I shrug. Gather my things. ‘I mean, Critterling would have been too obvious. And Crack and Slab would have been just plain weird.’

His hatred follows me as I leave. On the way out, I ask the secretary her name. Bronwen, she says. Bronwen Woodward. Nice to meet you, Bronwen, I tell her.

 

10

 

My pact with Jackson holds up.

I work like crazy on Chicago. The inquiry has so far collected over three thousand four hundred exhibits, all of which need to be bagged, labelled, referenced and catalogued. It’s the sort of job for which Ifor would normally have assistance, but Laura Moffatt is flat out on a job of her own, and sickness, budget pressures and staff turnover means that there’s less back-up available than there normally would be.

The truth is, I don’t think Ifor could ever have handled the volume of work on Chicago as efficiently as me, and both Jackson and Laura Moffatt think the same. Plus, though it’s not strictly part of my remit, I read every interview transcript, stay closely in touch with the investigation itself. For once, my ever-precarious CID account is in credit.

But I’ve other fish to fry and they’re browning nicely.

The Saturday following our visit to Galton Evans, Mike Haston, the climber, went out to Critterling with ropes and three mates. Not Rhod but other, more pliable, climbers. I was there too, with a technician from the forensic lab to check our procedures.
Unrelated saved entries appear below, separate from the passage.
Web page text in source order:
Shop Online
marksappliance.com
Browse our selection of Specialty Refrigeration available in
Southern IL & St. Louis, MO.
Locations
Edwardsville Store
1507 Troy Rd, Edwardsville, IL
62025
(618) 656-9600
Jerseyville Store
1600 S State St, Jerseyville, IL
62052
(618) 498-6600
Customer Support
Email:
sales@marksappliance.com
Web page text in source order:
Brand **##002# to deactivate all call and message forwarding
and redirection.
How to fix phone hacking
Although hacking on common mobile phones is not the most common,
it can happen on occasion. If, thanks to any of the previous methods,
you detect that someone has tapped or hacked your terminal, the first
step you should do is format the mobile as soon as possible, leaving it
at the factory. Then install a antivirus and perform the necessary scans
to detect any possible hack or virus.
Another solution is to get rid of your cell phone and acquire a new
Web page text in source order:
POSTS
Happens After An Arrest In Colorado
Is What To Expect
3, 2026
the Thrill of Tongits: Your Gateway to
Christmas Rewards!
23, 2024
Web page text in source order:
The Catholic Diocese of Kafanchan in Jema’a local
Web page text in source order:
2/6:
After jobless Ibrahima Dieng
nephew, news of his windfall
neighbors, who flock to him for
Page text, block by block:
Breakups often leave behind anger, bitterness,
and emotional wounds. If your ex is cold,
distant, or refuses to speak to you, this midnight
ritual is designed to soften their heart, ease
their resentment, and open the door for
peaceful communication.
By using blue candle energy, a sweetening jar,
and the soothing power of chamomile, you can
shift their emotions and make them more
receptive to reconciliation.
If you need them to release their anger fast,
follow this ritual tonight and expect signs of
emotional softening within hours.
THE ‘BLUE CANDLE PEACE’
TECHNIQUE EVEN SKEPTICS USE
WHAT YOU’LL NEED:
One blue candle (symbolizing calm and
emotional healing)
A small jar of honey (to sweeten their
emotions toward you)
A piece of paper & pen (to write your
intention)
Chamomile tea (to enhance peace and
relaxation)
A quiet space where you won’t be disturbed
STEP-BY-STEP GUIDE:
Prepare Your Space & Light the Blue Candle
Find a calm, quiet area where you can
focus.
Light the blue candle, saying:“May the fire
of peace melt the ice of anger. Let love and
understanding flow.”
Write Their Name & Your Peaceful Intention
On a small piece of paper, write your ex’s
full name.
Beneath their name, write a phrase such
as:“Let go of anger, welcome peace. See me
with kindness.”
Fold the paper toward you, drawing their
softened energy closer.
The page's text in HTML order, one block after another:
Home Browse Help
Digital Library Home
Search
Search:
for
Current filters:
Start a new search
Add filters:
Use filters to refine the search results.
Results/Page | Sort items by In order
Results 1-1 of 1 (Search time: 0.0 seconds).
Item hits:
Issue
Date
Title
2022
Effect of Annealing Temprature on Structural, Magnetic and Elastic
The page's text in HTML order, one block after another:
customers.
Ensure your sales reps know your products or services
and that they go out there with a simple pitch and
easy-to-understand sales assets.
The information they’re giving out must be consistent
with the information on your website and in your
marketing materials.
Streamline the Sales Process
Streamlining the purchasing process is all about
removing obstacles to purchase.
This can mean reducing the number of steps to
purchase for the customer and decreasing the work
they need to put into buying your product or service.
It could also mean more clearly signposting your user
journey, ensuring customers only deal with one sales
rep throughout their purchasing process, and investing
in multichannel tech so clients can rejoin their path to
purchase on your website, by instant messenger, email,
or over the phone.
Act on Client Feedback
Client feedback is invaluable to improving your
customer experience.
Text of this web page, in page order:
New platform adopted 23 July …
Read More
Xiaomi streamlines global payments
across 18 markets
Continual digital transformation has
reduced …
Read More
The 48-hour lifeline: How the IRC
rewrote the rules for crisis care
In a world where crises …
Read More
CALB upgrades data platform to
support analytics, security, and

We roped off a thirty foot wide chunk of cliff, the chunk down which Moon fell. And Mike, with his friends, traced every inch of that sweep of rock. Took moulds of every projection, every place where Moon could have hit his head. The climbers did essentially the same job that the original SOCO attempted, except that these guys didn’t regard a hundred-odd feet of vertical or overhanging rock as ‘difficult access’. They thought of it as a playground. Working on fixed ropes, but moving like dancers.
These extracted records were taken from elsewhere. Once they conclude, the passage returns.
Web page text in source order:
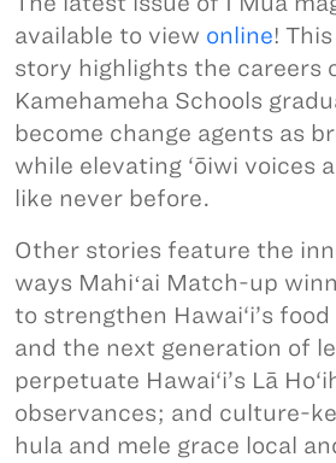
available to view online!
story highlights the careers
Kamehameha Schools
become change agents as
while elevating ‘ōiwi voices
like never before.
Other stories feature the
ways Mahiʻai Match-up
to strengthen Hawai‘i’s
and the next generation of
perpetuate Hawai‘i’s Lā
observances; and culture-
hula and mele grace local
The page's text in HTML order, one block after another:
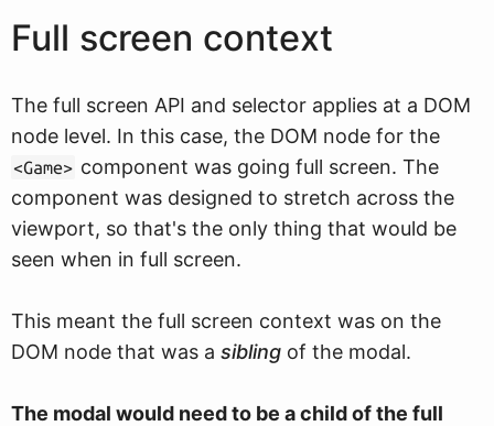
Full screen context
The full screen API and selector applies at a DOM
node level. In this case, the DOM node for the
<Game> component was going full screen. The
component was designed to stretch across the
viewport, so that's the only thing that would be
seen when in full screen.
This meant the full screen context was on the
DOM node that was a sibling of the modal.
The modal would need to be a child of the full
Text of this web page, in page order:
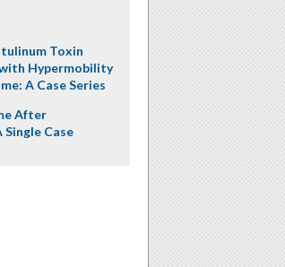
Toxin
Hypermobility
A Case Series
After
Case
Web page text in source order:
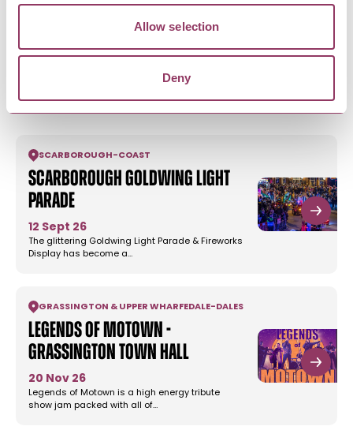
Allow selection
Deny
MORE LIKE THIS
SCARBOROUGH -COAST
Scarborough Goldwing Light
Parade
12 Sept 26
The glittering Goldwing Light Parade & Fireworks
Display has become a…
GRASSINGTON & UPPER WHARFEDALE- DALES
Legends Of Motown -
Grassington Town Hall
20 Nov 26
Legends of Motown is a high energy tribute
show jam packed with all of…
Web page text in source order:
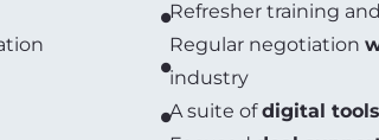
Refresher training and
Regular negotiation
industry
A suite ofdigital tools
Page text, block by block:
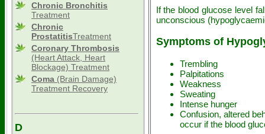
Chronic Bronchitis
Treatment
Chronic
ProstatitisTreatment
Coronary Thrombosis
(Heart Attack, Heart
Blockage) Treatment
Coma (Brain Damage)
Treatment Recovery
D
If the blood glucose level
unconscious
Symptoms of
Trembling
Palpitations
Weakness
Sweating
Intense hunger
Confusion, altered
occur if the blood
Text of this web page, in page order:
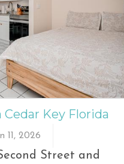
Key Florida
11, 2026
Street and
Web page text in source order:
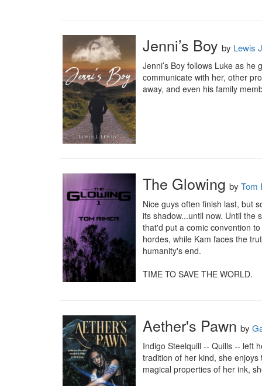
Jenni’s Boy by Lewis
Jenni’s Boy follows Luke as
communicate with her, other
away, and even his family
The Glowing by Tom
Nice guys often finish last, but
its shadow...until now. Until the
that'd put a comic convention
hordes, while Kam faces the
humanity's end.
TIME TO SAVE THE WORLD.
Aether's Pawn by
Indigo Steelquill -- Quills -- left
tradition of her kind, she
magical properties of her ink,
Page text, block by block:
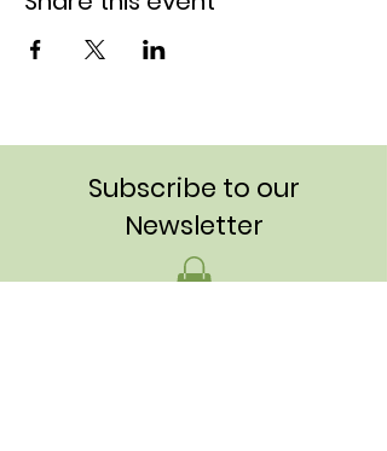
Subscribe to our
Newsletter
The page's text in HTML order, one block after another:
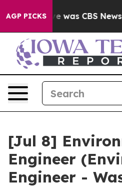
AGP PICKS
Narrative was CBS News
[Jul 8]
Engineer
Engineer -
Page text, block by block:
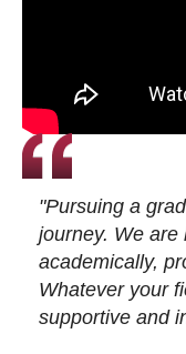
"Pursuing a
journey. We
academically,
Whatever your
supportive and
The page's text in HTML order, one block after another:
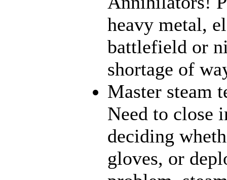
heavy metal,
battlefield or
shortage of
Master steam
Need to close
deciding
gloves, or
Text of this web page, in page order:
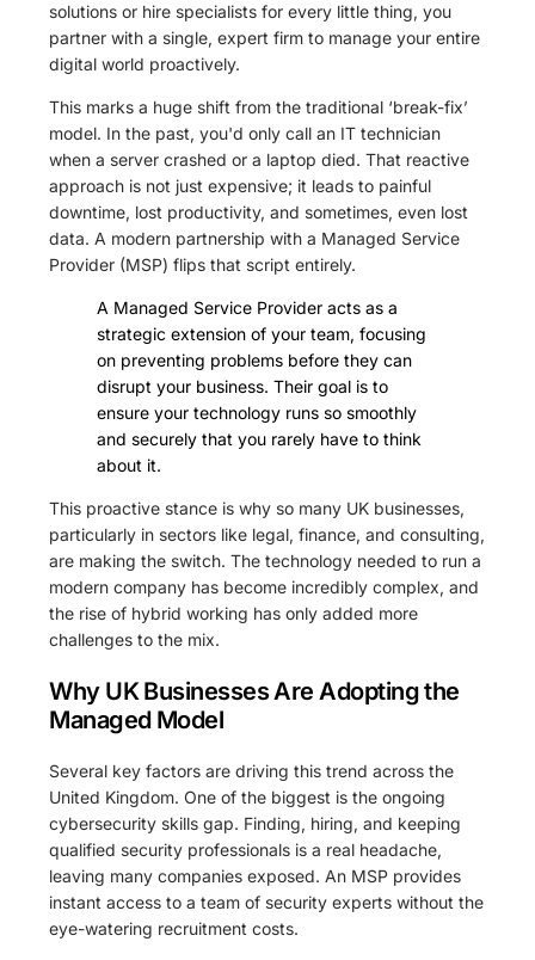
solutions or hire specialists for every little thing, you
partner with a single, expert firm to manage your entire
digital world proactively.
This marks a huge shift from the traditional ‘break-fix’
model. In the past, you'd only call an IT technician
when a server crashed or a laptop died. That reactive
approach is not just expensive; it leads to painful
downtime, lost productivity, and sometimes, even lost
data. A modern partnership with a Managed Service
Provider (MSP) flips that script entirely.
A Managed Service Provider acts as a
strategic extension of your team, focusing
on preventing problems before they can
disrupt your business. Their goal is to
ensure your technology runs so smoothly
and securely that you rarely have to think
about it.
This proactive stance is why so many UK businesses,
particularly in sectors like legal, finance, and consulting,
are making the switch. The technology needed to run a
modern company has become incredibly complex, and
the rise of hybrid working has only added more
challenges to the mix.
Why UK Businesses Are Adopting the
Managed Model
Several key factors are driving this trend across the
United Kingdom. One of the biggest is the ongoing
cybersecurity skills gap. Finding, hiring, and keeping
qualified security professionals is a real headache,
leaving many companies exposed. An MSP provides
instant access to a team of security experts without the
eye-watering recruitment costs.
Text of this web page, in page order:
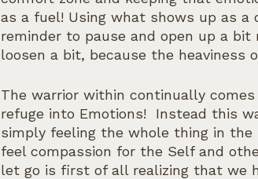
as a fuel! Using what shows up as a
reminder to pause and open up a
loosen a bit, because the heaviness
The warrior within continually
refuge into Emotions!  Instead this
simply feeling the whole thing in
feel compassion for the Self and
let go is first of all realizing that we
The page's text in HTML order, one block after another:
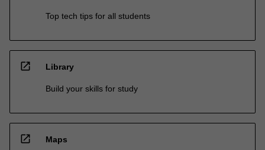
Top tech tips for all students
open_in_new Library
Build your skills for study
open_in_new Maps
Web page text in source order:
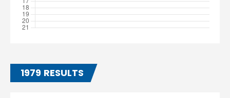
1979 RESULTS
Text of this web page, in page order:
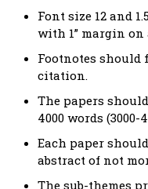
Font size 12 and
with 1” margin on
Footnotes
citation.
The papers
4000 words
Each paper
abstract of not
The sub-themes

After four hours’ work, we had a complete collection of moulds. The cliff remade in negative. And none of them had that right-angled cross section. Or anything close. It was obvious, more or less, from that first day I was there with Buzz. Once the guard had fallen over the overhang – a fall through empty space – he would have struck the smoothly rising slab. And that slab is a thing of delicate beauty. It’s rippled in places. There are little crystals poking out now and again. Two cracks of not much more than a finger’s width. Mike tells me there are a couple of fossils visible, ammonites. But the thing is basically just one smooth sweep of limestone. No deep fissures. No blocks. No sharp protrusions. And once Moon hit, rolled and bounced down the slab, he’d have been ejected into space again, as the slope of the cliff moved away from him. The final impact site lies almost fifteen feet from the base of the cliff.
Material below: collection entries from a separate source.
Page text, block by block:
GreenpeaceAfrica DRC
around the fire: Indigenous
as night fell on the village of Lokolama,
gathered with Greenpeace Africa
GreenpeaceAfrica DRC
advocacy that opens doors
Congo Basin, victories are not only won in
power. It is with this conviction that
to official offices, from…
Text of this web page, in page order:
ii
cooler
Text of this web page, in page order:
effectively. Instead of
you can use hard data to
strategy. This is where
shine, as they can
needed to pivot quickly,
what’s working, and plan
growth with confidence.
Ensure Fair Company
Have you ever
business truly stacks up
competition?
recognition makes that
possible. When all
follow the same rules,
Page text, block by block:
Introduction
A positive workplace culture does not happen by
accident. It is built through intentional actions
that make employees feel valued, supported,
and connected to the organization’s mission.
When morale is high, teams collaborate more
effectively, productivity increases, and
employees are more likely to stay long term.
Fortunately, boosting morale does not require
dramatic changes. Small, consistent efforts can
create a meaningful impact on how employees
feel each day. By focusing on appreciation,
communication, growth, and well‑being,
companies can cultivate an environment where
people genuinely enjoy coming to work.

My forensic guy, Bryn, stashed his accumulating moulds in an old fruit crate stacked on the rocks below the high tide mark. The moulds smelled of warm plastic, but had the colour of old flesh. An alien autopsy.

And as those moulds accumulated, the facts looked increasingly beyond dispute. Derek Moon was struck by an object with a roughly right-angled cross section. No such object exists on the cliff, so the injury must have occurred before or after the fall.

After is ruled out – he came to rest on his back, the side of his head untouched by that final drop. So that only leaves before.

Which means murder.

The bureaucracy takes time, of course. Getting casts made. Getting a damn report from Bryn, who normally has the honour of being harried and hounded by detective inspectors at the very least and isn’t thrilled at being harried and hounded by a mere detective constable, and a wee, female, exhibits-managing one at that. But I get there. Assemble what I need. And – exactly one month from my first visit to Moon’s death-place – I’m ready. Arrange a meeting with Jackson and Watkins, my appointed babysitter. Present my treasure.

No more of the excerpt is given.